I have to parse an HTML text and take out all the iframe, script and input elements and width attributes from table tr td.Finally i have to look for tr widthout td inside(nested)
My regular expression is something like this:
<tr>[^<td>]*<\/tr>|<script[^<]*>.*[\s\S]*<\/script>|
<iframe[^<]*>.*[\s\S]*<\/iframe>|
<(?:table|td|tr)[^<>]+style\s*=\s*(?:"|').*width(?:=|\:)\w*\W?(?:"|')|<(?:table|td|tr) [^<>]+width\s*(?:=|:)\s*(?:"|')?\w*(?:"|')?
The first look for TR without nested TD , the second looks for iframes elements and the third one looks for TABLE|TD|TR with style attributes containing width style or TABLE|TD|TR directly with the width attribute
My problem:
I am using the following Javascript code generated by the regex101.com :
while ((m = re.exec(st)) != null) {
if (m.index === re.lastIndex) {
re.lastIndex++;
}
if(m.search(...)){}else if(m.search(...))else ...

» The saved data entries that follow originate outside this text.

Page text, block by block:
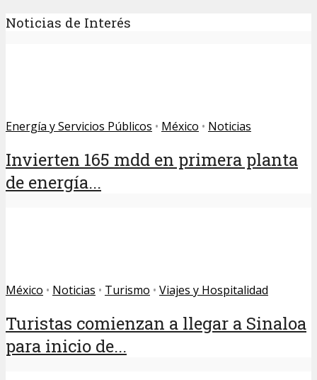
Noticias de Interés
Energía y Servicios Públicos • México • Noticias
Invierten 165 mdd en primera planta
de energía...
México • Noticias • Turismo • Viajes y Hospitalidad
Turistas comienzan a llegar a Sinaloa
para inicio de...
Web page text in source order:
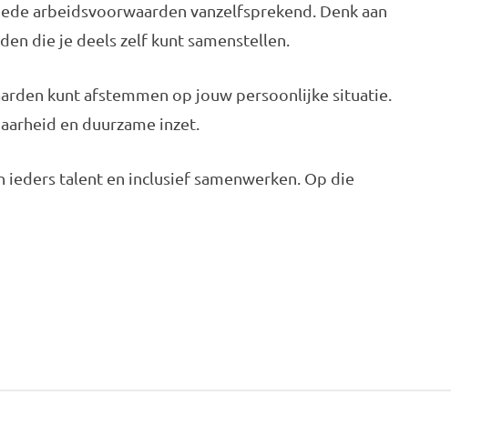
arbeidsvoorwaarden vanzelfsprekend. Denk aan
die je deels zelf kunt samenstellen.
kunt afstemmen op jouw persoonlijke situatie.
en duurzame inzet.
talent en inclusief samenwerken. Op die
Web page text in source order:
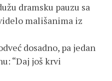
dramsku pauzu sa
mališanima iz
dosadno, pa jedan
“Daj još krvi
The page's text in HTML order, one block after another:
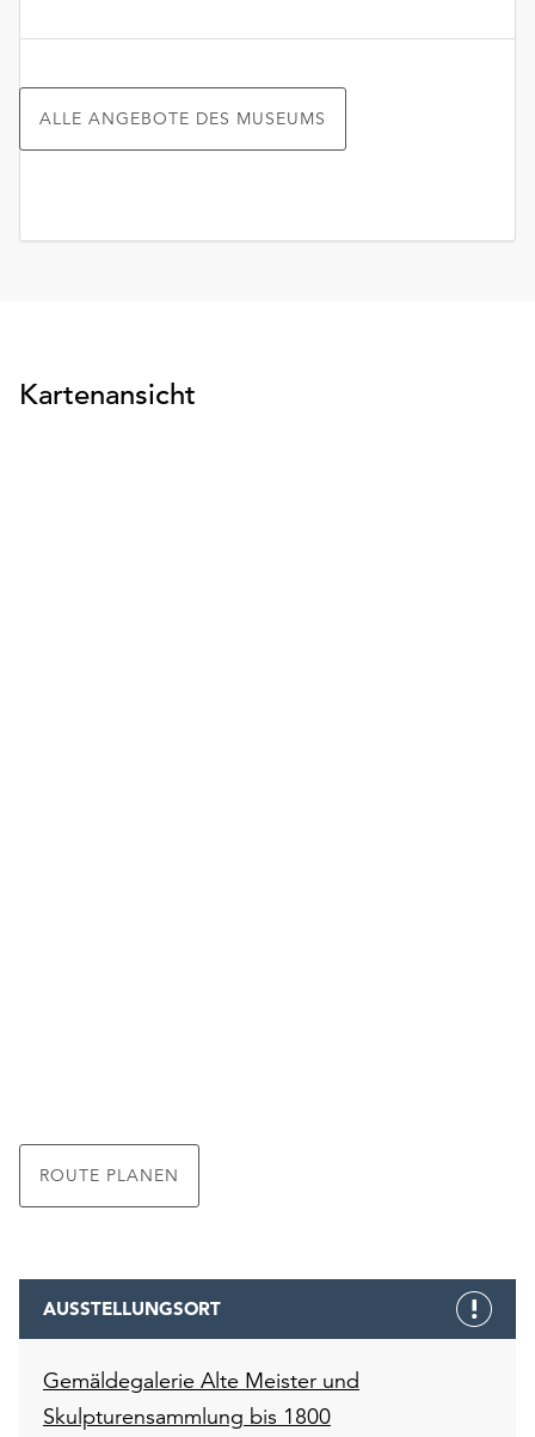
ALLE ANGEBOTE DES MUSEUMS
Kartenansicht
ROUTE PLANEN
AUSSTELLUNGSORT
Gemäldegalerie Alte Meister und
Skulpturensammlung bis 1800

The problem is that inside the if statements i have to know which pattern was find , Was the TR without nested TD ? Was the Iframe ? Was the width attribute ? How can i optimize the code without have to use this kinf of logic ? Capturing Groups ?
This text is inserted in a textarea field of a web page, so sometimes could be just normal text, the problem is when users copy and paste html code without knowing into the textarea.